(Excerpts from a dataset)
************
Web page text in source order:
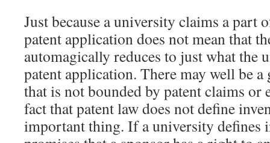
Just because a university claims a part
patent application does not mean that
automagically reduces to just what the
patent application. There may well be
that is not bounded by patent claims or
fact that patent law does not define
important thing. If a university defines
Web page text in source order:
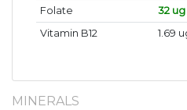
Folate
32 ug
Vitamin B12
1.69
MINERALS
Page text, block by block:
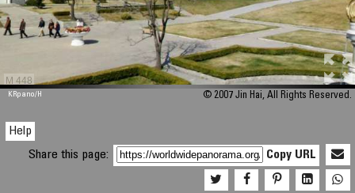
M 448
KRpano/H © 2007 Jin Hai, All Rights Reserved.
Help
Share this page:
Copy URL
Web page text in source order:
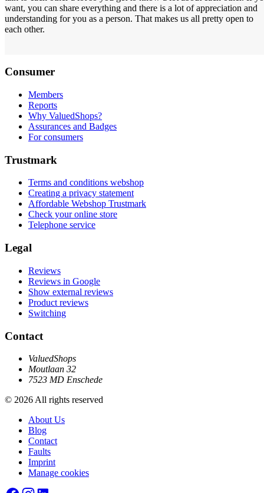
want, you can share everything and there is a lot of appreciation and
understanding for you as a person. That makes us all pretty open to
each other.
Consumer
Members
Reports
Why ValuedShops?
Assurances and Badges
For consumers
Trustmark
Terms and conditions webshop
Creating a privacy statement
Affordable Webshop Trustmark
Check your online store
Telephone service
Legal
Reviews
Reviews in Google
Show external reviews
Product reviews
Switching
Contact
ValuedShops
Moutlaan 32
7523 MD Enschede
© 2026 All rights reserved
About Us
Blog
Contact
Faults
Imprint
Manage cookies
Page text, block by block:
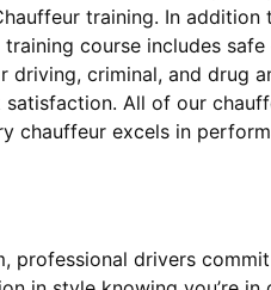
training. In
course includes
criminal, and drug
All of our
excels in
professional drivers
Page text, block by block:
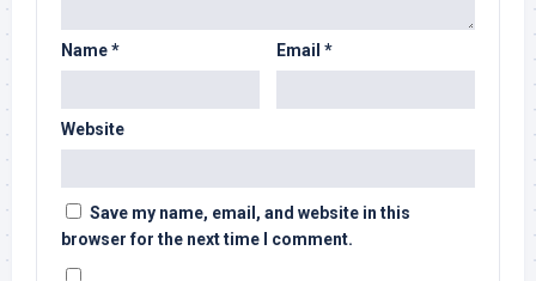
************
## THE TASK
Leave the images out and transcribe the remaining data above word for word.

## EXPECTED ANSWER
Web page text in source order:
Just because a university claims a part
patent application does not mean that
automagically reduces to just what the
patent application. There may well be
that is not bounded by patent claims or
fact that patent law does not define
important thing. If a university defines
Web page text in source order:
Folate
32 ug
Vitamin B12
1.69
MINERALS
Page text, block by block:
M 448
KRpano/H © 2007 Jin Hai, All Rights Reserved.
Help
Share this page:
Copy URL
Web page text in source order:
want, you can share everything and there is a lot of appreciation and
understanding for you as a person. That makes us all pretty open to
each other.
Consumer
Members
Reports
Why ValuedShops?
Assurances and Badges
For consumers
Trustmark
Terms and conditions webshop
Creating a privacy statement
Affordable Webshop Trustmark
Check your online store
Telephone service
Legal
Reviews
Reviews in Google
Show external reviews
Product reviews
Switching
Contact
ValuedShops
Moutlaan 32
7523 MD Enschede
© 2026 All rights reserved
About Us
Blog
Contact
Faults
Imprint
Manage cookies
Page text, block by block:
training. In
course includes
criminal, and drug
All of our
excels in
professional drivers
Page text, block by block:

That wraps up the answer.